Personal injuries claims against stores in Maryland and the application of contributory negligence

by | Feb 23, 2022 | Firm News | 0 comments

       The recent Maryland appellate decision of Cador v. Yes Organic Market Hyattsvile, Inc. (February 1, 2022) addressed the application of contributory negligence of a customer who suffered a personal injury when she slipped and fell on a wet floor in a super market.   The appellate court found held that whether or not the customer knew or should have known the floors were slippery from having been mopped was an issue for a jury to decide.  

The store argued that the customer was contributory negligence for two reasons.  First, there was a sign near the entrance of the store stating that the floors were wet.  Secondly, the existence of a yellow mop bucket in the subject aisle somehow provided notice that the floors were slippery. 

 The appellate court held that a wet floor sign at the entrance of the store was insufficient as a matter of law to warn a customer that a particular aisle on the other side of the store was slippery.   

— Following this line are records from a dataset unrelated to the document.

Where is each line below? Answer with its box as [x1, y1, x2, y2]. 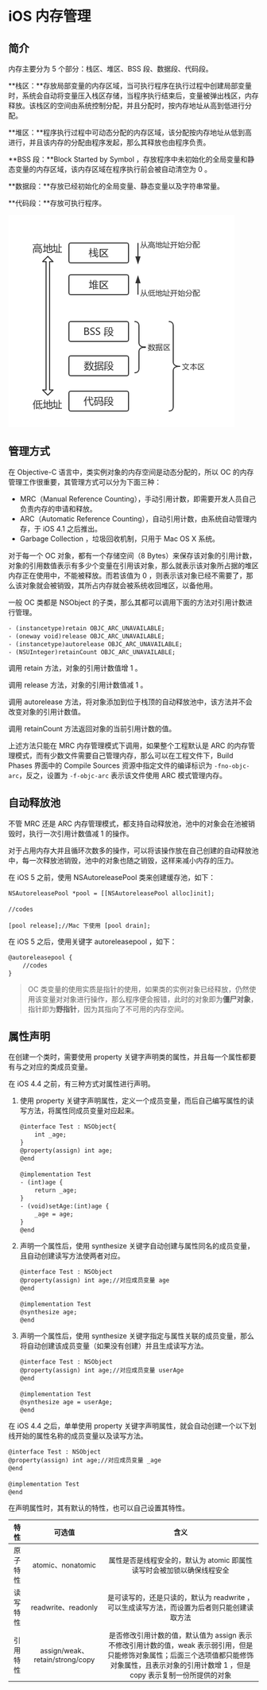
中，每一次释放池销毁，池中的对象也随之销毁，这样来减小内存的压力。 [8, 855, 238, 865]
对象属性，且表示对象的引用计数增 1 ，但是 [110, 1660, 252, 1669]
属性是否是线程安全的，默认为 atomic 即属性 [108, 1556, 253, 1565]
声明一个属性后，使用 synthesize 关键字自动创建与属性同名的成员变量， [19, 1241, 254, 1251]
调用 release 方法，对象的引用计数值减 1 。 [8, 680, 148, 689]
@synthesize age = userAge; [19, 1398, 113, 1407]
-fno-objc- [214, 761, 250, 770]
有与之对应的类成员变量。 [8, 1062, 92, 1072]
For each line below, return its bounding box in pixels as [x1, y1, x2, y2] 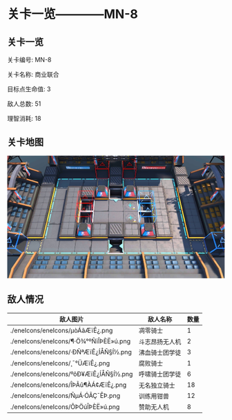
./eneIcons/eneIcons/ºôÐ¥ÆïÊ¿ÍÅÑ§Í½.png [10, 370, 133, 378]
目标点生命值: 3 [7, 85, 51, 93]
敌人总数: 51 [7, 99, 41, 108]
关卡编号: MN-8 [7, 56, 52, 64]
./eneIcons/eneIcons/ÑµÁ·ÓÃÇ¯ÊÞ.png [10, 392, 121, 400]
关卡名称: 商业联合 [7, 70, 59, 78]
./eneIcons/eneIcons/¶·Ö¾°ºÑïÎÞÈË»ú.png [10, 337, 131, 345]
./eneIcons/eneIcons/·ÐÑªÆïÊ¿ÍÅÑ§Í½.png [10, 348, 133, 356]
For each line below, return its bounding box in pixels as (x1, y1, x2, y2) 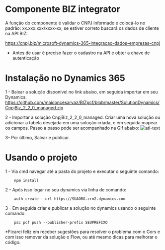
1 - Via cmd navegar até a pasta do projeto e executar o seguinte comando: (5, 168, 159, 174)
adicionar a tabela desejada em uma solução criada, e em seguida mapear (5, 119, 158, 125)
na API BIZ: (5, 30, 28, 36)
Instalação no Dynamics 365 (5, 73, 125, 84)
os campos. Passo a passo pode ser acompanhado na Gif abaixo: (5, 125, 140, 131)
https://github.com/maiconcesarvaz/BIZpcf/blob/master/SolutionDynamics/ (5, 99, 160, 105)
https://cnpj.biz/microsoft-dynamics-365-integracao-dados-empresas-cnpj (5, 40, 161, 46)
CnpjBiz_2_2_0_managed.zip (5, 104, 64, 110)
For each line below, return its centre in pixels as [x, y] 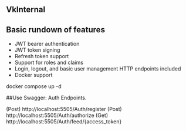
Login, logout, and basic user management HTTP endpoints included [98, 69]
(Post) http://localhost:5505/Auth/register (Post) [64, 109]
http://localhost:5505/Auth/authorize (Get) [57, 115]
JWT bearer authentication [47, 44]
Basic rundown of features [56, 30]
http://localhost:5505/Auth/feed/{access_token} [64, 122]
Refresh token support [42, 56]
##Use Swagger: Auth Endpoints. [46, 98]
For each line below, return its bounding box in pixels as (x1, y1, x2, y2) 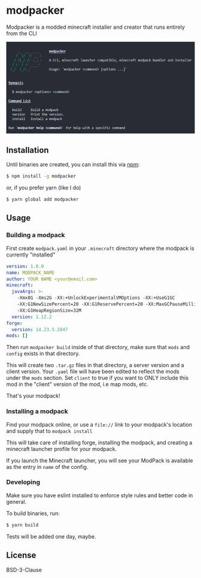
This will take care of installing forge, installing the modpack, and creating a (6, 438, 193, 446)
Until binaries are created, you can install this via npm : (6, 161, 140, 168)
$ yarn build (6, 522, 39, 528)
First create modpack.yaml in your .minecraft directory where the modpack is (6, 244, 194, 252)
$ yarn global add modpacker (6, 196, 79, 202)
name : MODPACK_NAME (6, 270, 55, 276)
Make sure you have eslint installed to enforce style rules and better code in (6, 492, 193, 499)
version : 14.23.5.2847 (11, 326, 68, 332)
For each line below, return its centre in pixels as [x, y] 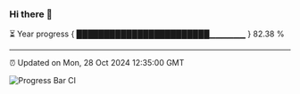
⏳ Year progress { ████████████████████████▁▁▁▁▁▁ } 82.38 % [147, 34]
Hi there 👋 [31, 14]
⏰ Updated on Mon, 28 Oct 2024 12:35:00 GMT [97, 63]
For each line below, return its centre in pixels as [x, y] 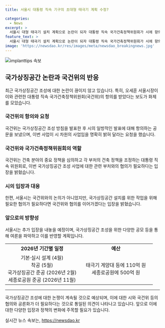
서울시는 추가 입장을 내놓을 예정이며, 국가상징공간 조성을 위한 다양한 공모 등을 [79, 230]
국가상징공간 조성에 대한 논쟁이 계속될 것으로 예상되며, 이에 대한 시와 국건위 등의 [82, 298]
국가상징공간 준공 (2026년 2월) [42, 272]
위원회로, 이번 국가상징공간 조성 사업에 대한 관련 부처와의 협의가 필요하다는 [82, 166]
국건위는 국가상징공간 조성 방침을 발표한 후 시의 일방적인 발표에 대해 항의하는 [79, 128]
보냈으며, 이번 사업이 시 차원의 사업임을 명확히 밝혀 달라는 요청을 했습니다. [85, 134]
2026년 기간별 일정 [42, 248]
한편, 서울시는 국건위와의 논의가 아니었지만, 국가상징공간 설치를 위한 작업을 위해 [81, 198]
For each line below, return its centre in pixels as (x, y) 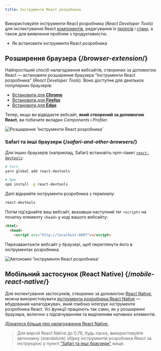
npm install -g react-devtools (37, 184)
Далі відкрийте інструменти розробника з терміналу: (60, 194)
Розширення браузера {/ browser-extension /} (76, 59)
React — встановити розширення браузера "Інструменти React (70, 75)
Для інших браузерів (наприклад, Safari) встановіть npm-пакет (70, 152)
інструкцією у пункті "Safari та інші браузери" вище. (71, 343)
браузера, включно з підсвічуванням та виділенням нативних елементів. (80, 314)
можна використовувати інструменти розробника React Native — (73, 298)

Secondly, the customer denied having seen the yellow mop bucket in the subject aisle.  In this regard, it is well established law in Maryland that shoppers are expected to look at the merchandise in an aisle, not at their feet.  Chalmers v. Great Atlantic & Pacific Tea Co., 172 MD. 552, 559 (1937) (“The storekeeper expects and intends that his customers shall look not at the floor but at the goods displayed which he displays to attract their attention and which he hopes they will buy. He at least ought not to complain, if they look at the good displayed instead of at the floor to discover possible pitfalls, obstructions, or other dangers, or if their purchases so encumber them as to prevent them from seeing dangers which might otherwise be apparent”).

But even if the customer had seen a yellow mop bucket in the aisle before slipping and falling, the yellow mop bucket does not constitute a “distinct, prominent and decisive” warning that the floors were slippery.  Such an unattended bucket could either mean that the mopping had not started in the particular aisle or that mopping had been completed.  

Practice Pointer:  In Maryland, it is much easier to prevail in a slip and fall personal injury case that occurs inside a store than one that occurs outside of the store.    There reason is that there is a substantial difference between the kind and degree of vigilance which a traveler on a street must exercise to avoid danger and that which is required of a customer in a store.  When walking outside, the pedestrian is expected to avoid patently dangerous conditions, such as uneven pavement, potholes and ice.